- What you will do: Starting at the line with "healthcare solutions. In" in it, reproduce each line below through the last one, exactly, and include nothing else.

- Extracted data:
◆ ◆ ◆ ◆ ◆ ◆ ◆

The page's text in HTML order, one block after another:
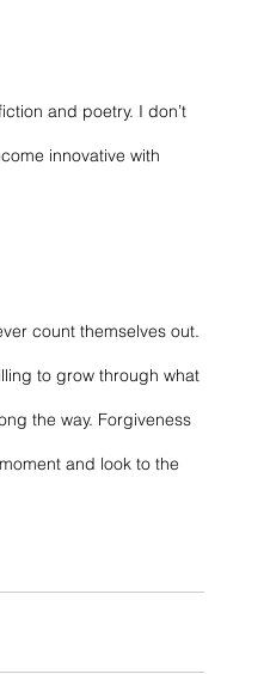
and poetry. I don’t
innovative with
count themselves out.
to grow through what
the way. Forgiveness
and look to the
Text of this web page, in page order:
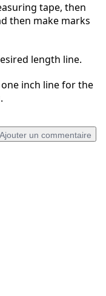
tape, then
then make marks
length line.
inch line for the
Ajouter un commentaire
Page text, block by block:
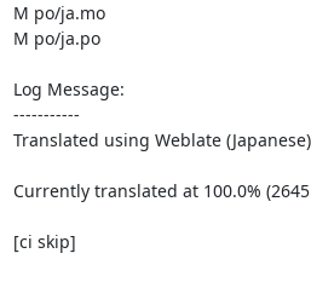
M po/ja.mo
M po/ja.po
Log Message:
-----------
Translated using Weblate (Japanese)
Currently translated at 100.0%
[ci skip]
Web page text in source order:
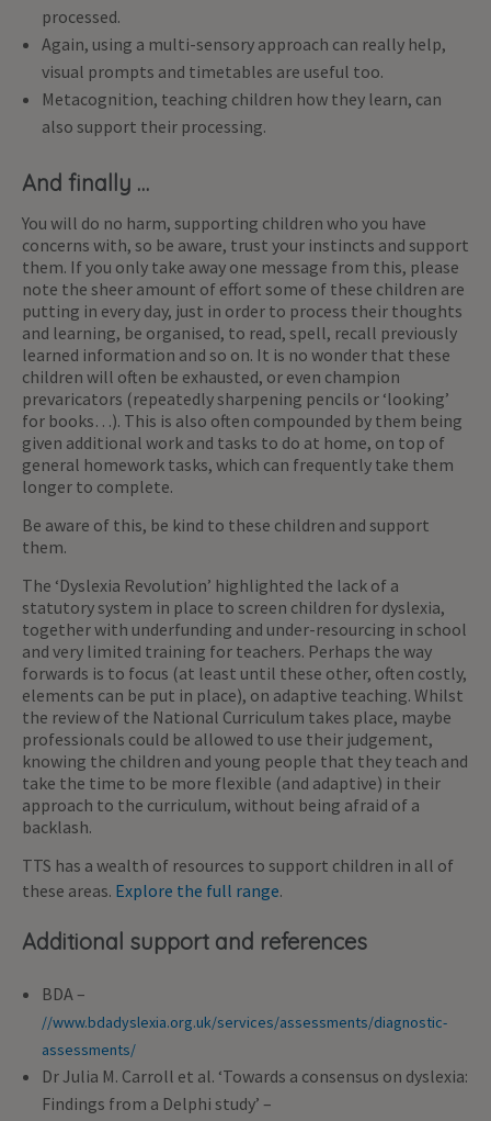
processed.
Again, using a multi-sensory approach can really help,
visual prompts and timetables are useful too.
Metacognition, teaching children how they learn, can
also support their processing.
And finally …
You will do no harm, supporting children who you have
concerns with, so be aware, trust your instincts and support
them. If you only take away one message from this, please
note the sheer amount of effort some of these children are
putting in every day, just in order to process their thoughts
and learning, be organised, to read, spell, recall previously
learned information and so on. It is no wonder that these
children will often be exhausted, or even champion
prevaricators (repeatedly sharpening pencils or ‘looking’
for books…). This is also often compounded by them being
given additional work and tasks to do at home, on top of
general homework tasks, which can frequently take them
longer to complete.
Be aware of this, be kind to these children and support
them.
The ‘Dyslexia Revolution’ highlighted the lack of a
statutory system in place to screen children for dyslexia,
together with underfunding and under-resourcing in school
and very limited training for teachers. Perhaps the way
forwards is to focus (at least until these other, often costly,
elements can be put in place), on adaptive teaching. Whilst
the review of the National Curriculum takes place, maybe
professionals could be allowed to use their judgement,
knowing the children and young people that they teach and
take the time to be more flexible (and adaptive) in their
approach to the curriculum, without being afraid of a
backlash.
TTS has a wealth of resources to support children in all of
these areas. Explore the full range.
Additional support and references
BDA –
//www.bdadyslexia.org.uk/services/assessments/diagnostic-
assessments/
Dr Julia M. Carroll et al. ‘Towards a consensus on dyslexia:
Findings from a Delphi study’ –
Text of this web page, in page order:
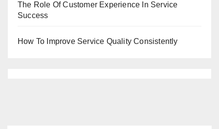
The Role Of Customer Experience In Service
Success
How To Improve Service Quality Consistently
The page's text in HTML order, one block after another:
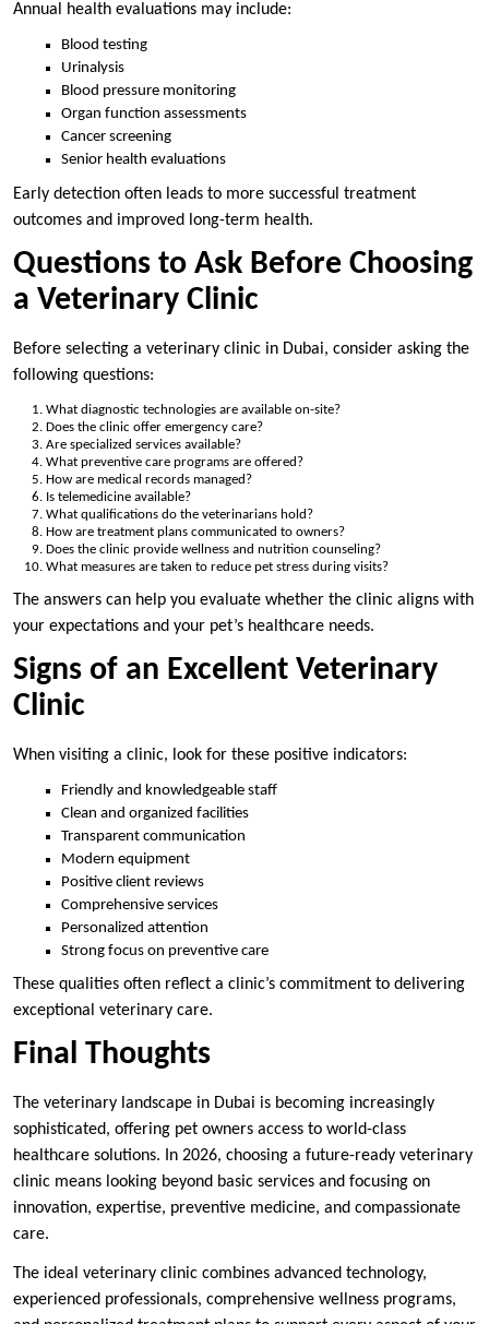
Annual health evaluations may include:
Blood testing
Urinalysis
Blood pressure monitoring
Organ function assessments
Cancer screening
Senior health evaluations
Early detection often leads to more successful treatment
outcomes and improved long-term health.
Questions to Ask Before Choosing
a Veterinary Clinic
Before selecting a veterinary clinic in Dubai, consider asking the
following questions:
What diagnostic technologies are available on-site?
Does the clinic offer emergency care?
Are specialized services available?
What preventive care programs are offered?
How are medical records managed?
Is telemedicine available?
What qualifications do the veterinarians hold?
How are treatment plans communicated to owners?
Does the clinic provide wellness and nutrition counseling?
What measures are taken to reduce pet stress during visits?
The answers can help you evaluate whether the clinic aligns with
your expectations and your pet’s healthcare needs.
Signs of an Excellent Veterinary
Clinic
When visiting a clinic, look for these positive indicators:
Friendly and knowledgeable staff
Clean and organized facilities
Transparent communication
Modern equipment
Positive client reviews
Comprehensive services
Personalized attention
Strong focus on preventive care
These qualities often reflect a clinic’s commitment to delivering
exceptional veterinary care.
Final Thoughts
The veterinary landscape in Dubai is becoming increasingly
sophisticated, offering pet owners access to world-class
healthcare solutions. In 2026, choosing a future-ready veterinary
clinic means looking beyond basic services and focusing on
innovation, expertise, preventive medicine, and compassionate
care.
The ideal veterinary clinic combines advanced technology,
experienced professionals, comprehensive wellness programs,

◆ ◆ ◆ ◆ ◆ ◆ ◆

- Solution for this exercise:
healthcare solutions. In 2026, choosing a future-ready veterinary
clinic means looking beyond basic services and focusing on
innovation, expertise, preventive medicine, and compassionate
care.
The ideal veterinary clinic combines advanced technology,
experienced professionals, comprehensive wellness programs,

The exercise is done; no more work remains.